La PAC est indispensable : elle offre un marché et des prix à l’agriculture française. Néanmoins, ne pourrait-on pas prévoir, au nom du principe de subsidiarité, un prix garanti des céréales pour un volume donné de production à l’hectare ?

Cette mesure donnerait aux agriculteurs des régions moins fertiles la possibilité de vivre décemment. Et au-delà du plafond, la production se négocierait au prix du marché. De cette façon, notre agriculture pourrait être maintenue dans tous les territoires ruraux. Il s’agirait, en somme, de garantir un juste prix en rémunérant le travail de façon juste.

Le réseau rural français, cofinancé par le Fonds européen agricole pour le développement rural, le FEADER, est dynamique et innovant.

La taxe frappant les plus-values réalisées lors de la vente de terres rendues constructibles contribuera à la préservation des surfaces agricoles, alors que 93 000 hectares sont urbanisés chaque année.

Les exportations agricoles affichent un solde positif de 8,2 milliards d’euros. Mais la France, premier exportateur mondial il y a peu dans le secteur agroalimentaire, a régressé au troisième rang européen.

Cette année, cependant, nous constatons avec satisfaction que nos exportations sont en forte croissance.

Les raisons en sont que nos signes officiels de qualité sont reconnus, que l’agriculture biologique se développe, que les producteurs se regroupent et que les opérateurs tournés vers l’international sont efficaces.

Mais qu’en est-il de l’idée, évoquée l’an dernier, d’une bannière unique « France » ?

Vous devez, monsieur le ministre, concevoir une stratégie pour notre agriculture. Donnez à nos paysans et à toute la filière agricole et agroalimentaire française les moyens de conquérir une part du gigantesque marché que représenteront, en 2050, les neuf milliards d’êtres humains !

Le monde fait face au défi, colossal, d’augmenter la production agricole de 70 %. Nous devons contribuer fortement à le relever.

La crise financière, économique et alimentaire frappe plus durement les pays pauvres et 20 % de la population mondiale est sous-alimentée. C’est d’autant plus inacceptable que les spéculations sur les matières premières agricoles aggravent dramatiquement la situation.

Sous l’impulsion du Président de la République, vous avez réuni, cette année pour la première fois, le G20 agricole. La négociation que vous avez menée était difficile, parce que les organisations internationales et, surtout, les pays avaient des intérêts divergents. Mais elle a abouti parce que, selon votre propre expression, « elle avait une âme ».
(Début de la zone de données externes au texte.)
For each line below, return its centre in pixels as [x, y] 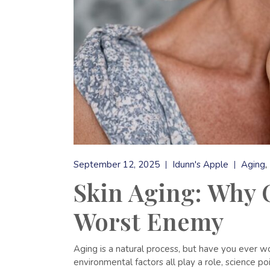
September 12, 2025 [117, 165]
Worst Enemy [149, 221]
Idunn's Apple [200, 165]
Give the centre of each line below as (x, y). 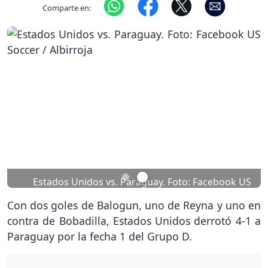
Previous (40, 114)
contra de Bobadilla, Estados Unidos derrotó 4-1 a (134, 221)
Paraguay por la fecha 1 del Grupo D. (100, 237)
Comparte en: (67, 7)
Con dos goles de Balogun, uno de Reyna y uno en (134, 205)
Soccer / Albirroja (212, 196)
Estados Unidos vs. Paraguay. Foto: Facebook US (142, 182)
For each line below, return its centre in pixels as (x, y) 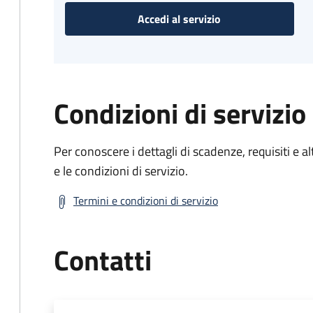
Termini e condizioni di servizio (146, 201)
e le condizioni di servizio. (121, 171)
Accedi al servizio (180, 19)
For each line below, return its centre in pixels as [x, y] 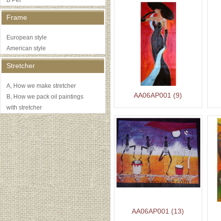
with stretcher [24, 108]
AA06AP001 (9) [158, 95]
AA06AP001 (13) [158, 211]
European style [27, 37]
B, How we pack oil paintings [45, 97]
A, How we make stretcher [41, 86]
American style [26, 48]
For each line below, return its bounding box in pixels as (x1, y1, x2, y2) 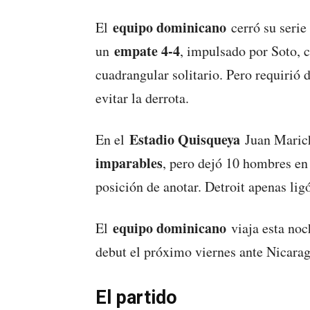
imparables (95, 153, 163, 174)
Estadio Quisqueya (129, 129, 240, 150)
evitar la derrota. (95, 89, 189, 108)
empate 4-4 (114, 41, 180, 62)
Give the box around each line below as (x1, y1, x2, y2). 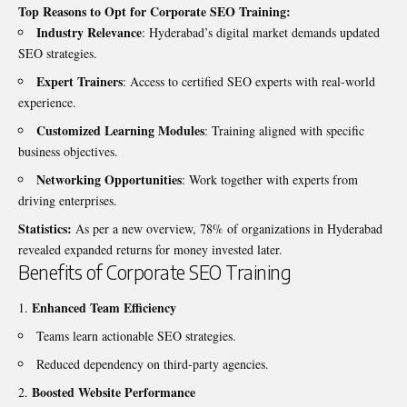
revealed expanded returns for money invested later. (18, 240, 283, 258)
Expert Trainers (36, 71, 123, 91)
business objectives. (18, 142, 118, 160)
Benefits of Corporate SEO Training (18, 259, 291, 284)
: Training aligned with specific (204, 121, 364, 139)
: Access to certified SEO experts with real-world (123, 72, 375, 90)
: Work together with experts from (182, 170, 358, 188)
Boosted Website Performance (32, 382, 195, 402)
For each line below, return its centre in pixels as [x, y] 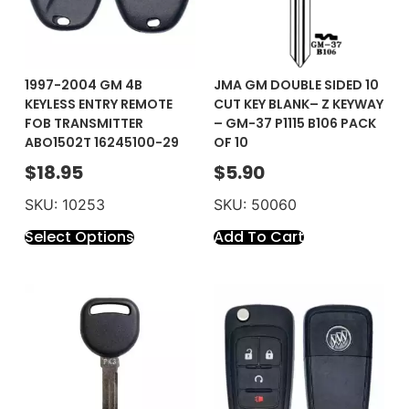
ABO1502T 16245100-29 [101, 143]
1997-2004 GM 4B [83, 85]
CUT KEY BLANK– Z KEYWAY [299, 105]
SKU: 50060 [255, 205]
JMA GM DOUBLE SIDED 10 [296, 85]
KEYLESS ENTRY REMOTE [98, 105]
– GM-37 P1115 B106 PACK [295, 124]
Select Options [79, 237]
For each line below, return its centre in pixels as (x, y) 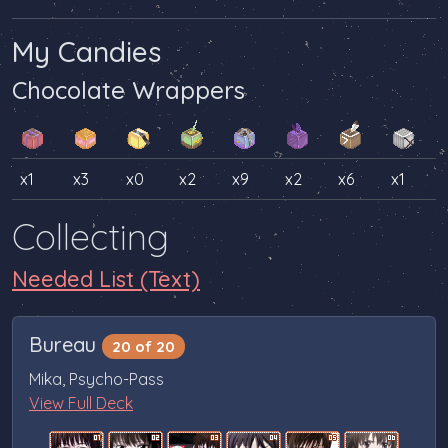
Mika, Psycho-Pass (96, 379)
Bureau (65, 345)
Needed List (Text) (106, 279)
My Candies (86, 52)
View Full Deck (81, 403)
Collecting (90, 237)
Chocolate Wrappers (128, 90)
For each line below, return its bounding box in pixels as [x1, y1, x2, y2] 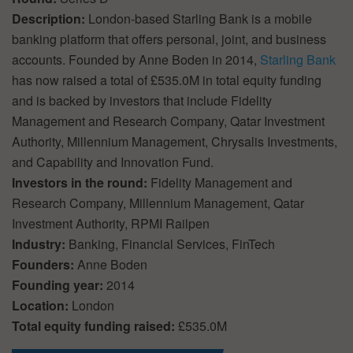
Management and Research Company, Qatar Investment [12, 112, 325, 131]
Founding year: [12, 276, 106, 295]
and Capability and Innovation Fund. [12, 153, 214, 172]
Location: [12, 296, 72, 315]
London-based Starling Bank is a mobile [88, 9, 312, 28]
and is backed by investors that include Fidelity [12, 91, 272, 110]
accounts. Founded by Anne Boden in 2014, [12, 50, 260, 69]
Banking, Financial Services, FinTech [69, 235, 275, 254]
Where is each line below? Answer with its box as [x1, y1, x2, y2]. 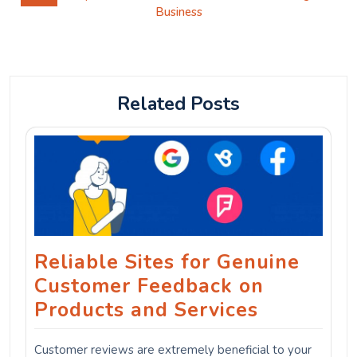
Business [155, 4, 202, 21]
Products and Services [34, 296, 258, 324]
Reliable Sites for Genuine [34, 248, 300, 276]
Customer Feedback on [34, 272, 264, 300]
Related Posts [117, 91, 240, 117]
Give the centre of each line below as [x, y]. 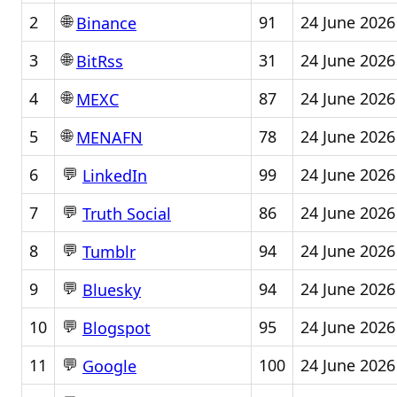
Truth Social [127, 214]
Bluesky [112, 290]
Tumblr [109, 252]
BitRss [100, 62]
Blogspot [117, 328]
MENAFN [109, 138]
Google [109, 366]
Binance [106, 23]
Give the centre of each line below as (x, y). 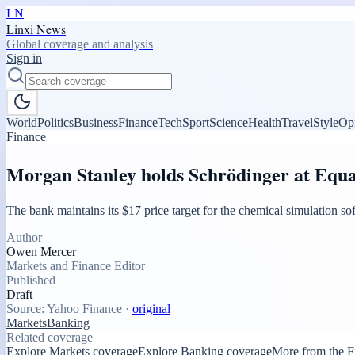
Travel (297, 122)
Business (96, 122)
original (151, 308)
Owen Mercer (41, 251)
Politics (55, 122)
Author (24, 237)
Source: (27, 308)
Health (265, 122)
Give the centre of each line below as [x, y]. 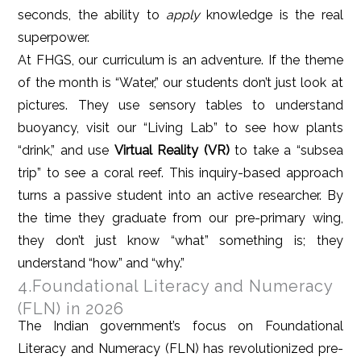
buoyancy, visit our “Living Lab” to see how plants [180, 128]
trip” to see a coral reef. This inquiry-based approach [180, 173]
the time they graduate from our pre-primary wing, [180, 218]
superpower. [54, 38]
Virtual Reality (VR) [172, 151]
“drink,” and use [66, 151]
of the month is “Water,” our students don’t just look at [180, 83]
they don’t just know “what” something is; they [180, 241]
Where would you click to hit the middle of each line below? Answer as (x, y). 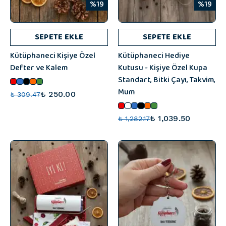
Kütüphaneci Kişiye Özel (53, 56)
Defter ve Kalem (39, 68)
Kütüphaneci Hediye (154, 56)
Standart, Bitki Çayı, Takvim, (167, 80)
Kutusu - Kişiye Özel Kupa (163, 68)
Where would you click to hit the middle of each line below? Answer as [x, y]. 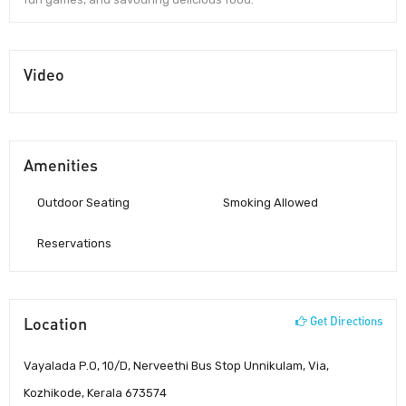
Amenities [61, 164]
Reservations [74, 243]
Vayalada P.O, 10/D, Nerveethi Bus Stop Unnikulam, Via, [176, 365]
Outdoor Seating [83, 202]
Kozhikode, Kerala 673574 [95, 392]
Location [55, 323]
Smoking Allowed [270, 202]
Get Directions [345, 320]
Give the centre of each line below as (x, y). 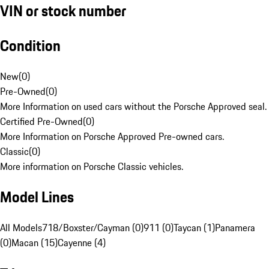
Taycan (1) (194, 228)
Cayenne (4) (82, 243)
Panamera (235, 228)
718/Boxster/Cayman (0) (93, 228)
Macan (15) (35, 243)
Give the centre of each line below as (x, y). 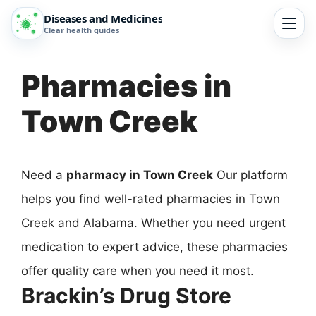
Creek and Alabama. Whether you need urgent (153, 223)
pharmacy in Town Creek (140, 175)
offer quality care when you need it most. (138, 271)
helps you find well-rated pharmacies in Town (151, 199)
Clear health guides (81, 30)
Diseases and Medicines (103, 18)
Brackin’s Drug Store (126, 296)
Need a (44, 175)
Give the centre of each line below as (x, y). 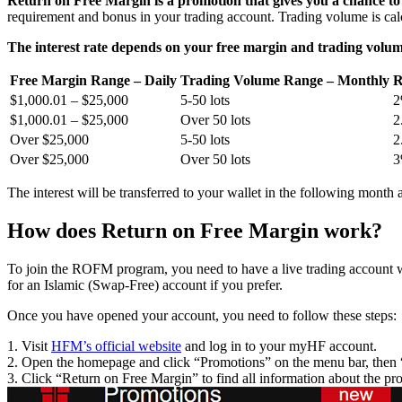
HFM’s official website (116, 345)
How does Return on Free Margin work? (195, 231)
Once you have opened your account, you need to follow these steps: (202, 315)
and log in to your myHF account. (279, 345)
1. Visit (29, 345)
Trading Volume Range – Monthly (285, 81)
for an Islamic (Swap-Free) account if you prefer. (145, 284)
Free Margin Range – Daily (93, 81)
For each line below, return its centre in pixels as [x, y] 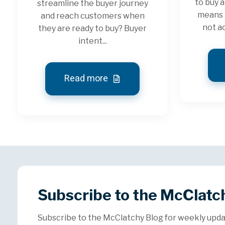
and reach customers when [92, 16]
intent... [92, 41]
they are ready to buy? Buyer [93, 28]
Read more [87, 78]
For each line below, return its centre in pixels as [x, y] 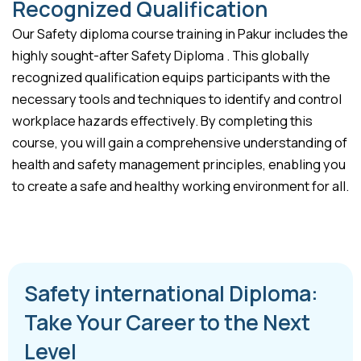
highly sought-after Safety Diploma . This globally [161, 56]
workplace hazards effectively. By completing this [162, 121]
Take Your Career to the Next [167, 322]
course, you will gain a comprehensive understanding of [180, 143]
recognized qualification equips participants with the [171, 78]
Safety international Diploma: [171, 293]
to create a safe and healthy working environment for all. [180, 187]
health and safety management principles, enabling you [179, 165]
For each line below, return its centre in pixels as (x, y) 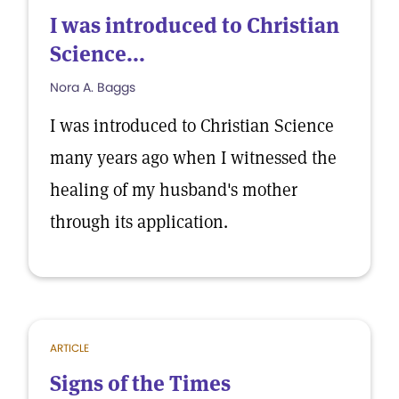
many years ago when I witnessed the (193, 158)
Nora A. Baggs (93, 87)
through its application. (139, 222)
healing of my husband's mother (174, 190)
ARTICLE (69, 348)
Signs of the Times (140, 383)
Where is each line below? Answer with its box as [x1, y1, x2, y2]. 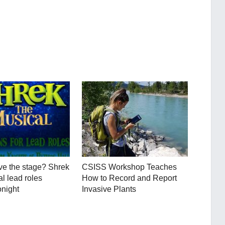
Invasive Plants [82, 184, 137, 193]
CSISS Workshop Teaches [82, 162, 177, 171]
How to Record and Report [82, 173, 177, 182]
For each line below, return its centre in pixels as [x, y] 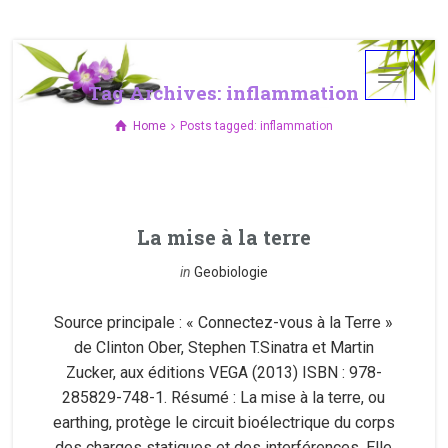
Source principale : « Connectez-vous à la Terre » [224, 322]
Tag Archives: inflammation [224, 92]
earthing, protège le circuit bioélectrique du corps [223, 422]
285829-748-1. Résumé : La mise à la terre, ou [224, 397]
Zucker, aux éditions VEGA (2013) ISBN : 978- [223, 372]
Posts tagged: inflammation [257, 126]
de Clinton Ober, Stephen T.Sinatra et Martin [223, 347]
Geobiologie [230, 272]
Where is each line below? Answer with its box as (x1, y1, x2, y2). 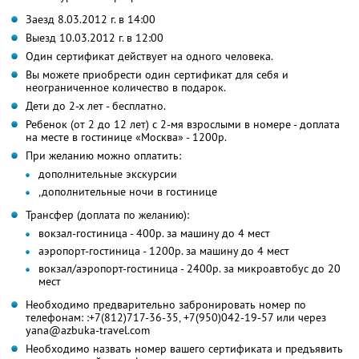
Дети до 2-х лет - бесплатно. (26, 98, 166, 113)
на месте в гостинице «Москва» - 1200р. (26, 129, 227, 144)
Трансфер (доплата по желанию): (26, 207, 189, 222)
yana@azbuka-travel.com (26, 322, 150, 337)
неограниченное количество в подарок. (26, 79, 226, 95)
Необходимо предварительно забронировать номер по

L’agriculture du XXIe siècle, sous l’égide des Nations unies, refuse de laisser des humains mourir de faim ; elle devra être responsable, solidaire et généreuse.

Monsieur le ministre, vous avez donné une âme à la négociation agricole internationale ; vous saurez lui donner un cœur si vous lui donnez une stratégie à la dimension de ses espoirs !

Les membres du groupe UCR voteront les crédits de la mission « Agriculture, pêche, alimentation forêt et affaires rurales », ainsi que du compte d’affectation spéciale « Développement agricole et rural ». (Applaudissements sur les travées de lUCR et de lUMP – M. Yvon Collin applaudit également.)